How to Prepare for Climate Change, David Pogue
A lot of us are trying to figure out how we can survive a future filled with storms, droughts, floods, and bread basket failures.
David Pogue answers all of those questions. He’s not a crazy survivalist prepper. He doesn’t talk about bunkers and beans.
Instead, he takes the home improvement approach. Your best odds lie in figuring out what kinds of threats you’re most likely to face, and actually preparing for them. Worried about storms? Heat waves? Floods?

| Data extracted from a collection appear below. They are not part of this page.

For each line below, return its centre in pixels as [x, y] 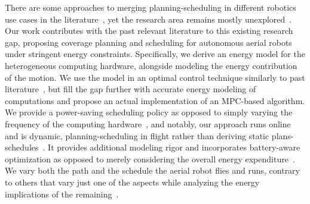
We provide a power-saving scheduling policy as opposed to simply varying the [149, 112]
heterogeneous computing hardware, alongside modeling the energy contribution [151, 65]
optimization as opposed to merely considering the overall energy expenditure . [150, 159]
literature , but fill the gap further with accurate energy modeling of [131, 89]
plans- [283, 135]
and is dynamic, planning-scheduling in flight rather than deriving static [137, 135]
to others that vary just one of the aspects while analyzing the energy [132, 182]
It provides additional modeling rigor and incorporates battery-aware [174, 147]
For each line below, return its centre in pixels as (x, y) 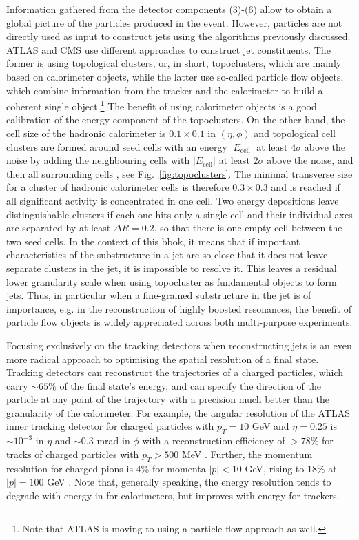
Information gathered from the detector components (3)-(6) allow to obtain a (169, 9)
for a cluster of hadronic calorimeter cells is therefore (118, 187)
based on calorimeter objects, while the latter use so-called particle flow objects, (175, 76)
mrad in (113, 440)
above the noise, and (310, 160)
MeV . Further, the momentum (247, 454)
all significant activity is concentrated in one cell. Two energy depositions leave (173, 200)
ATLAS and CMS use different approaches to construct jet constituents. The (168, 49)
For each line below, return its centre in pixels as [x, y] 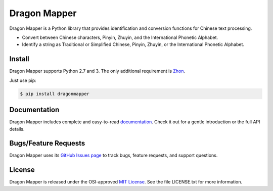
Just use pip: [23, 80]
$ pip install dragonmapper [55, 94]
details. [17, 129]
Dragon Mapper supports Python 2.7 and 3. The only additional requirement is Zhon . [97, 71]
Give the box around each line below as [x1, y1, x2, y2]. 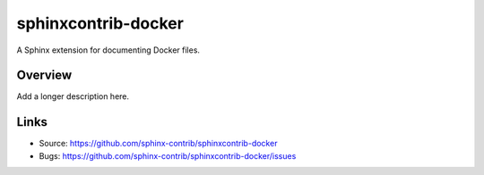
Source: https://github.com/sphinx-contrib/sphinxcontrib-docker [39, 138, 278, 149]
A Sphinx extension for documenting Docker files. [16, 45, 201, 55]
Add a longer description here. [16, 91, 130, 102]
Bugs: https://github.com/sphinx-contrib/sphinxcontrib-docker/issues [39, 150, 297, 161]
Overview [16, 68, 73, 83]
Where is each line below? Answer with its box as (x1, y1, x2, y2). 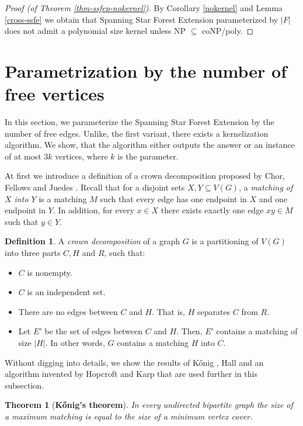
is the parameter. (117, 150, 179, 162)
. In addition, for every (53, 204, 134, 216)
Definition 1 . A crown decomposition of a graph (5, 235, 180, 247)
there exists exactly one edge (161, 204, 264, 216)
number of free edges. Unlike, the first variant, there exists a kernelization (5, 127, 269, 139)
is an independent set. (27, 286, 106, 298)
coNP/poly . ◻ (202, 25, 254, 37)
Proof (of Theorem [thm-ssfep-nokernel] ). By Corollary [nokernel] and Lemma (5, 2, 283, 13)
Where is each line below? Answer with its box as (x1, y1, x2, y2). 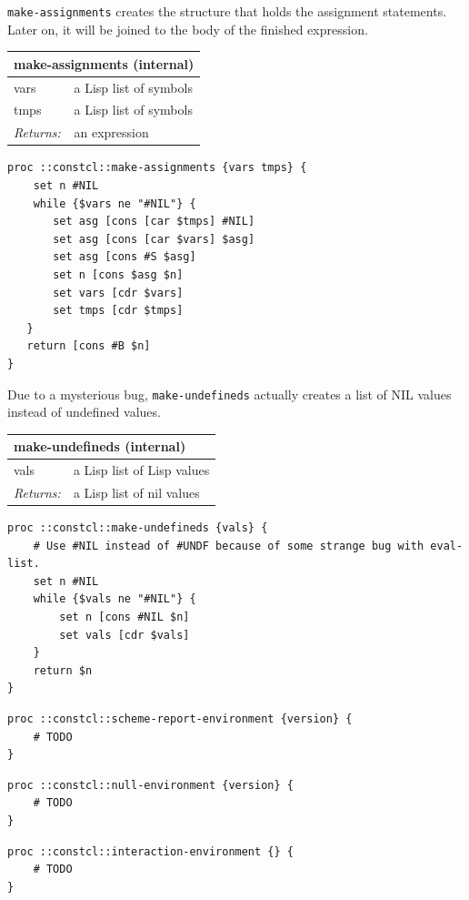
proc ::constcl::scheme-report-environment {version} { (7, 712, 353, 725)
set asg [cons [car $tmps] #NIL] (53, 215, 255, 228)
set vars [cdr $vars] (53, 286, 184, 299)
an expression (74, 123, 149, 142)
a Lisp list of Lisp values (73, 460, 210, 480)
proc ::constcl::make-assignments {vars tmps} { (7, 161, 307, 175)
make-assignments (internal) (14, 54, 195, 73)
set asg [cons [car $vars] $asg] (53, 232, 255, 246)
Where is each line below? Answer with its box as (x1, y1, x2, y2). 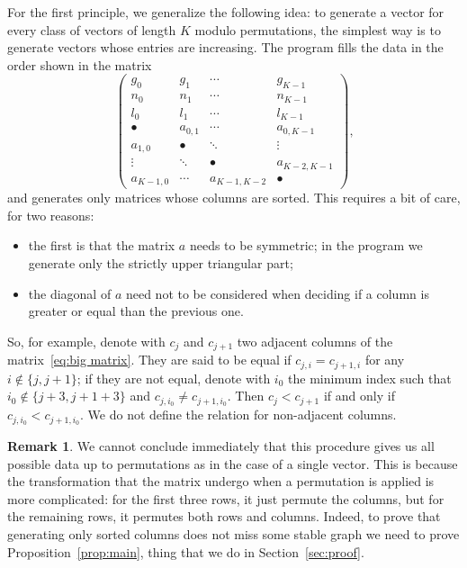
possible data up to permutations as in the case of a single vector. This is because (7, 454, 458, 473)
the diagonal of (28, 284, 112, 302)
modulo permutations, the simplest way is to (194, 20, 441, 39)
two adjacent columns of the (237, 331, 393, 350)
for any (364, 350, 405, 369)
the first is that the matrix (28, 236, 175, 255)
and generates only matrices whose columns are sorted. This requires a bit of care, (7, 188, 461, 207)
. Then (227, 386, 265, 405)
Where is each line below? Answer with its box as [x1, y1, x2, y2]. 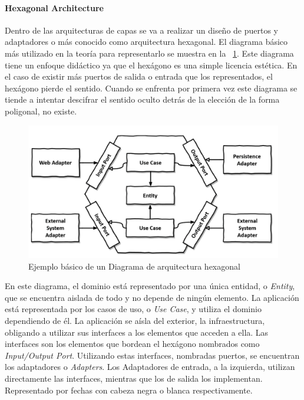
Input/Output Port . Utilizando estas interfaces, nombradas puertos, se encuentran [5, 349, 300, 361]
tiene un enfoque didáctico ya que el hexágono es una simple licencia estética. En [5, 58, 298, 71]
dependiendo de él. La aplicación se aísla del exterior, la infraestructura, [5, 314, 265, 326]
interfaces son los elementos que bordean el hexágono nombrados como [5, 337, 260, 350]
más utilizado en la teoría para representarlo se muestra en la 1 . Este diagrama [5, 47, 294, 59]
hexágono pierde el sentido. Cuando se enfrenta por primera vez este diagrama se [5, 81, 298, 94]
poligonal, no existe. [5, 104, 77, 117]
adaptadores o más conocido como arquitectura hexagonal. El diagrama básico [5, 35, 288, 48]
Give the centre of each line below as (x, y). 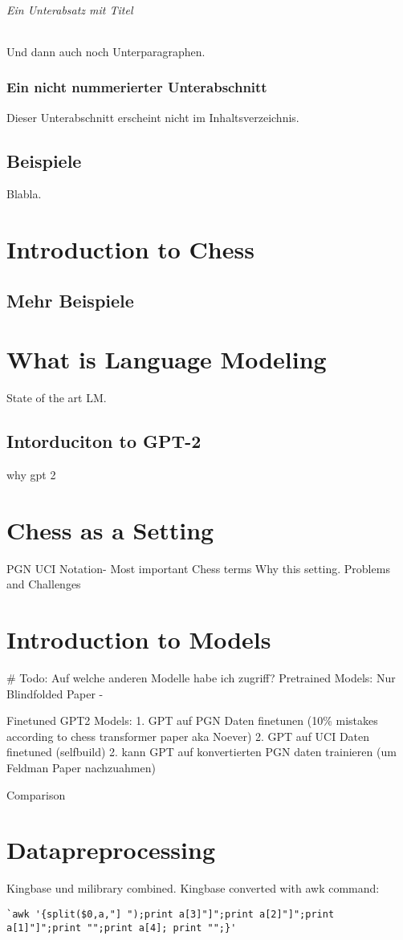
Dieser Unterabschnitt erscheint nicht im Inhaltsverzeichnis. (153, 117)
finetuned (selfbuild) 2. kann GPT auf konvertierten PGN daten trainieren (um (201, 752)
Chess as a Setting (110, 529)
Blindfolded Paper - (55, 693)
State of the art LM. (57, 398)
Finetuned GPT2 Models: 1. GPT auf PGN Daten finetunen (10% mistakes (192, 720)
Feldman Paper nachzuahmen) (81, 768)
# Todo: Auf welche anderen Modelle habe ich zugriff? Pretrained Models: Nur (201, 678)
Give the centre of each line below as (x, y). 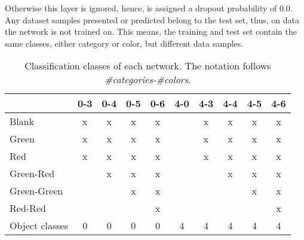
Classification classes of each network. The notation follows (148, 66)
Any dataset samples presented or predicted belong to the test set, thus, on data (152, 19)
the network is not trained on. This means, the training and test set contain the (151, 31)
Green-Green (36, 191)
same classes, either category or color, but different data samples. (124, 43)
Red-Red (28, 208)
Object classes (39, 226)
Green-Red (32, 174)
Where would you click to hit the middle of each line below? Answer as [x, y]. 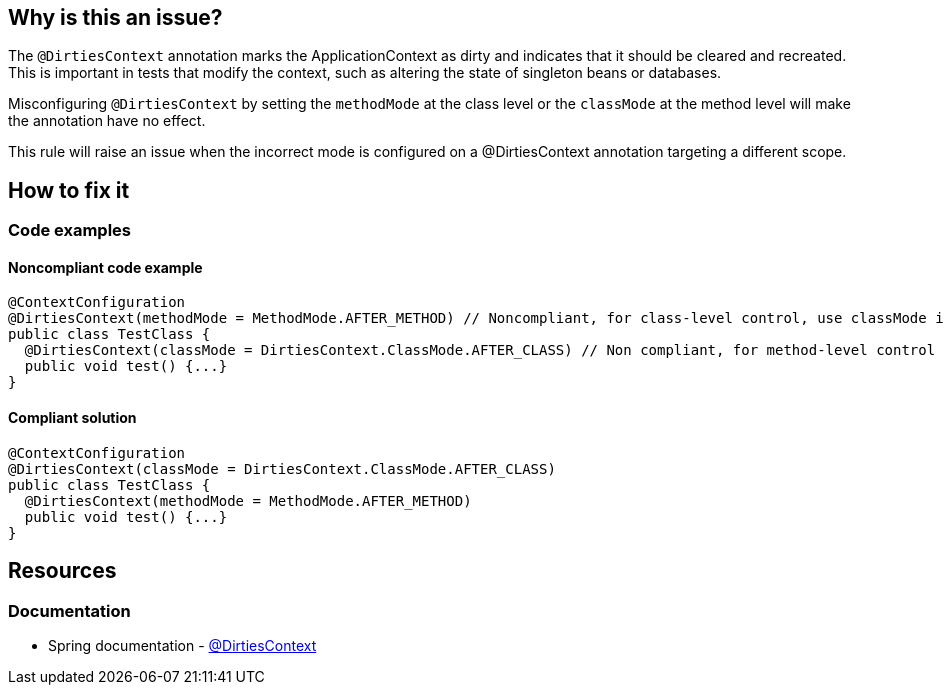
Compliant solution [72, 418]
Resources [62, 571]
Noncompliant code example [105, 267]
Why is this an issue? [115, 17]
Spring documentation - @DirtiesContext [182, 645]
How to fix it [69, 190]
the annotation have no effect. [107, 121]
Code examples [70, 230]

There’s a lot of simple, practical things you can do.
It’s a great reference.
You are not alone.
If you’ve been feeling climate dread, here’s the most important point.
You are not alone.
There are millions of people out here who get it. We understand the stakes. More and more people are getting it every day.
That’s a reason to hope.
It’s our turn now.
The point of this post is to underscore how serious things are. They’re much worse than the media lets on. That doesn’t mean it’s hopeless. It does mean that we can’t sit around and wait for politicians and CEOs. They’re clearly not doing anything but offering false hope and hollow promises.
They’ve failed.
It’s up to us now. If you want to make changes, there’s plenty of articles on how to start. I’ve written a few of them. My next post will be a mega-list of practical steps. I’m going to make everyone an action plan, not just about how to mitigate the damage, but how to get through this mess.
Let’s gooooo!
What is it going to take for world leaders to take the situation truly seriously? I fear that won't happen until it really is too late to avert catastrophic suffering worldwide and that individual efforts aren't going to make enough of a dent in what needs to be done. I can't even get my co-workers to not run the AC at 74 all summer. First world inhabitants (who cause most of the climate issues) are addicted to comfort. I've always tried to live more in tune with nature. Eating with the seasons, keeping a house on the cold side in the winter and warm in the summer. Wearing more clothes in winter and fewer in summer. I feel like a dinosaur being the only one I know who does this. But as you say, everyone is going to have to use much less energy.
There with you and trying to figure out how best to support my children in what we will face.